Gibson v. Blackburne

Determination of respondent New York City Housing Authority, dated April 24, 1991, which terminated the tenancy of the petitioner in a public housing project upon the ground of non-desirability, unanimously confirmed, the petition denied, and the proceeding brought pursuant to CPLR article 78 (transferred by order of the Supreme Court, Richmond County [John Leone, J.], entered September 27, 1991), is dismissed, without costs.

The record reveals that the determination of the Housing Authority terminating petitioner’s public housing tenancy on the basis of non-desirability, was supported by substantial evidence adduced at the hearing, including the testimony of an undercover officer as to illegal drug trafficking and possession at the subject premises, and should therefore not be disturbed on appeal (see, Matter of Lahey v Kelly, 71 NY2d 135, 140).

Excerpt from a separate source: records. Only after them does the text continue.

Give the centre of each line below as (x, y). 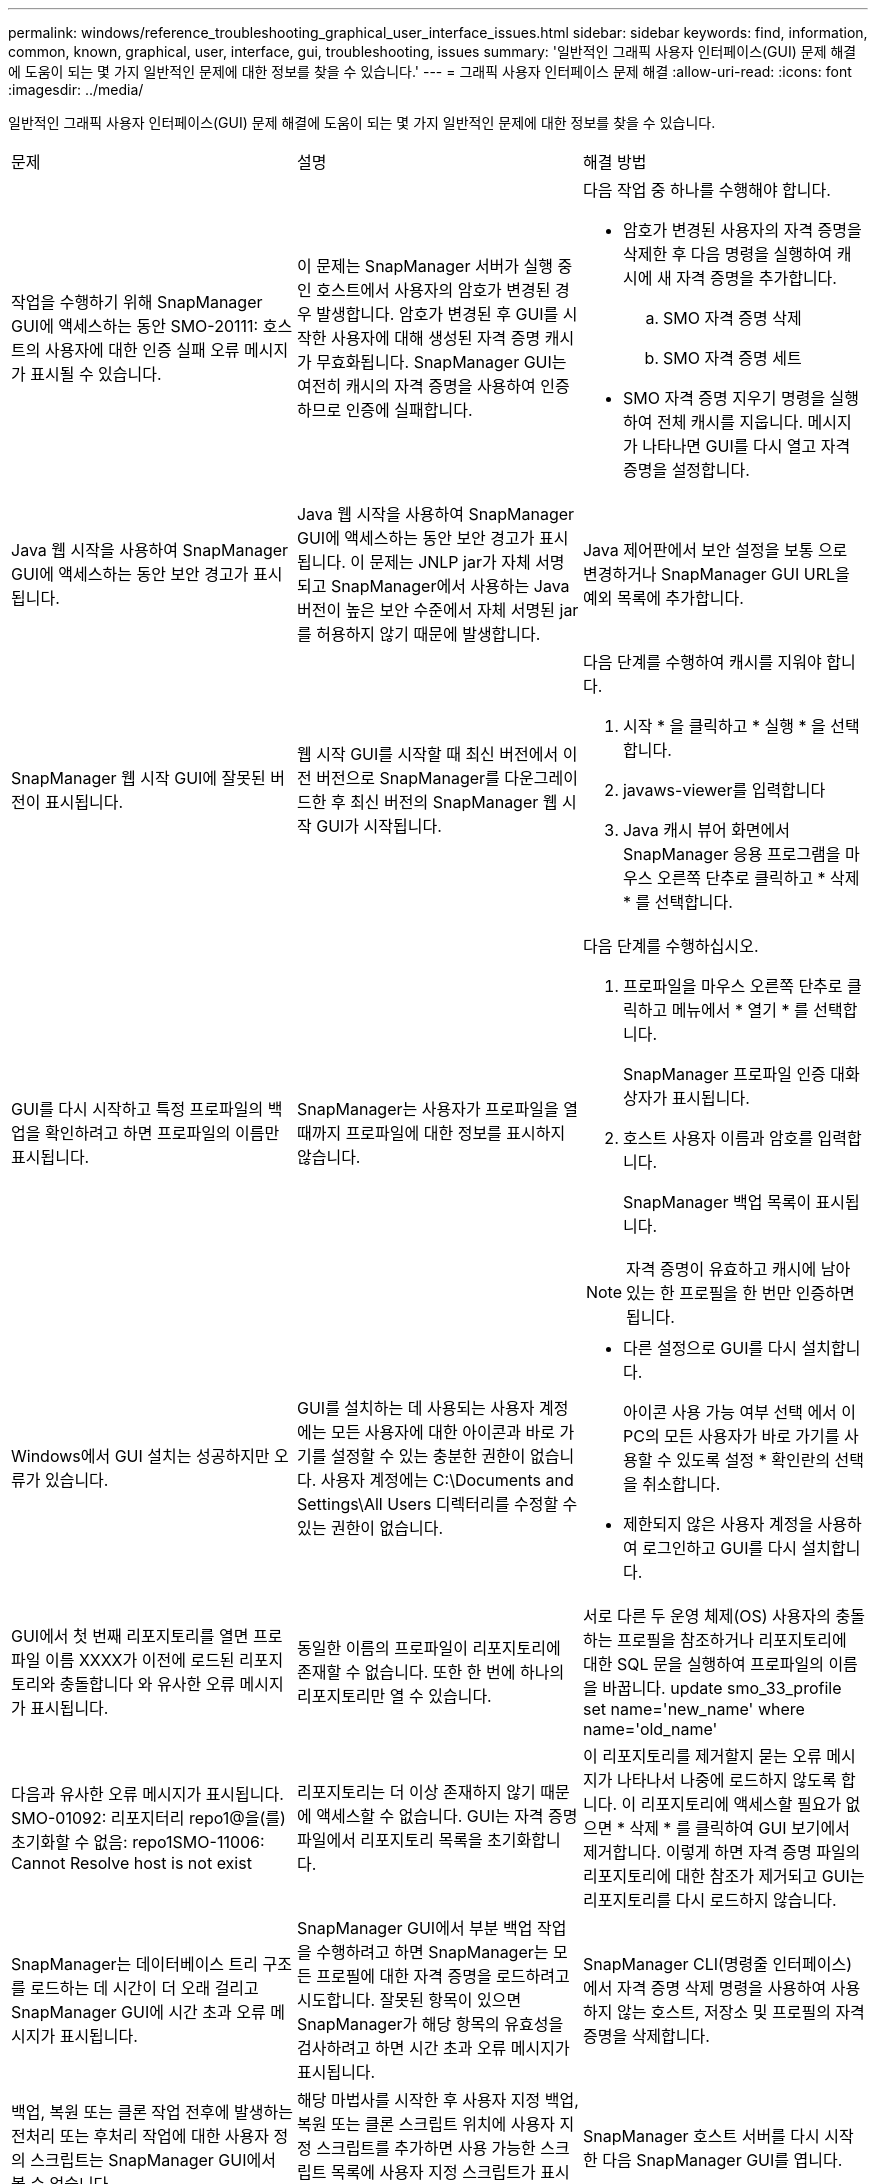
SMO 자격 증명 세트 (732, 358)
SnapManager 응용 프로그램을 (731, 854)
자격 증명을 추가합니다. (756, 278)
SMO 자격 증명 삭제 (732, 318)
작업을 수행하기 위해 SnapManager (137, 302)
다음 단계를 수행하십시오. (670, 946)
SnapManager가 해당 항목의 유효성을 (430, 2024)
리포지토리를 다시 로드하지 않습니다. (709, 1900)
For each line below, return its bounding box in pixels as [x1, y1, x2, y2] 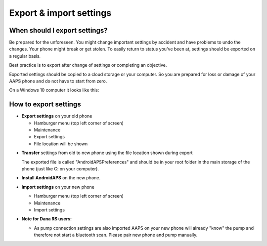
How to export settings [9, 100, 81, 109]
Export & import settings [9, 7, 112, 18]
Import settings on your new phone [21, 184, 95, 190]
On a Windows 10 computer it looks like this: [9, 87, 99, 93]
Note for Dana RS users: [21, 216, 72, 222]
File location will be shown [34, 141, 88, 147]
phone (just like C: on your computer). [21, 166, 99, 172]
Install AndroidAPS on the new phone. [21, 175, 101, 181]
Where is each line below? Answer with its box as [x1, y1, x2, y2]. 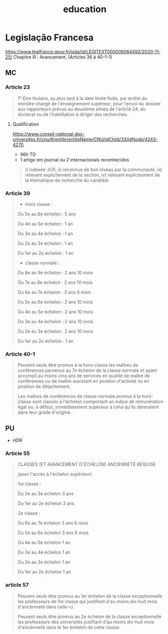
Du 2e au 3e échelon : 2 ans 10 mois [17, 328, 93, 334]
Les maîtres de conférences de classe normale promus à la [17, 393, 141, 399]
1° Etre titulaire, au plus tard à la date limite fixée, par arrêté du [17, 95, 147, 101]
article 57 [5, 582, 29, 589]
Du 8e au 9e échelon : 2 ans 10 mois [17, 269, 93, 275]
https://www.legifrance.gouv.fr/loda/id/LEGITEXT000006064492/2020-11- [5, 48, 161, 54]
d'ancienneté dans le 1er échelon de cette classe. [17, 624, 121, 630]
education [63, 4, 107, 15]

Pursuant to paragraph 1 (A) (1) of the Housing Authority’s Termination of Tenancy Procedures, grounds for termination of tenancy include "non-desirability”, defined by the Authority as, inter alia, "conduct or behavior of the tenant or any person occupying the premises of the tenant which constitutes * * * [a] danger to the health and safety of the tenant’s neighbors”.

We find no abuse of discretion in the Hearing Officer’s *380sustaining all of the specifications on charges of non-desirability against the tenancy by "an overwhelming preponderance of the evidence”, and in finding that the tenant’s conduct constituted a danger to the health and safety of other public housing tenants. The testimony of the undercover officer was that he had served as back-up to a buy and bust operation, as to two separate drug sales to undercover officers at the petitioner’s premises on October 22, 1990 and November 7, 1990, and that recovered from the subject apartment during the execution of a search warrant were 129 vials of crack, 13 grains of marijuana, $4,387 in small bills, including $60 in pre-recorded buy money, and extensive drug paraphernalia. Petitioner did not present a credible defense to the charges against her tenancy (see, Matter of Berenhaus v Ward, 70 NY2d 436).

Nor did the Housing Authority determination improperly impute guilt to the petitioner for the drug-related actions of her husband, where, as here, the charged parties are the tenants of record of the subject apartment, and the Authority therefore need not prove that the alleged offender, petitioner’s husband, resided at the subject premises at the time of the incidents that resulted in the termination of their tenancy (Lopez v Henry Phipps Plaza S., 498 F2d 937, 946).

Finally, the penalty imposed, terminating the petitioner’s tenancy, was not so disproportionate to the offense, in light of all the circumstances, as to be shocking to one’s sense of fairness (Matter of Pell v Board of Educ., 34 NY2d 222, 233), since the use of the petitioner’s apartment as a base for drug activity represented a danger to the health and safety of other tenants who resided in the same public housing community.

We have considered petitioner’s remaining arguments and find them to be without merit. Concur — Rosenberger, J. P., Ellerin, Kupferman and Nardelli, JJ.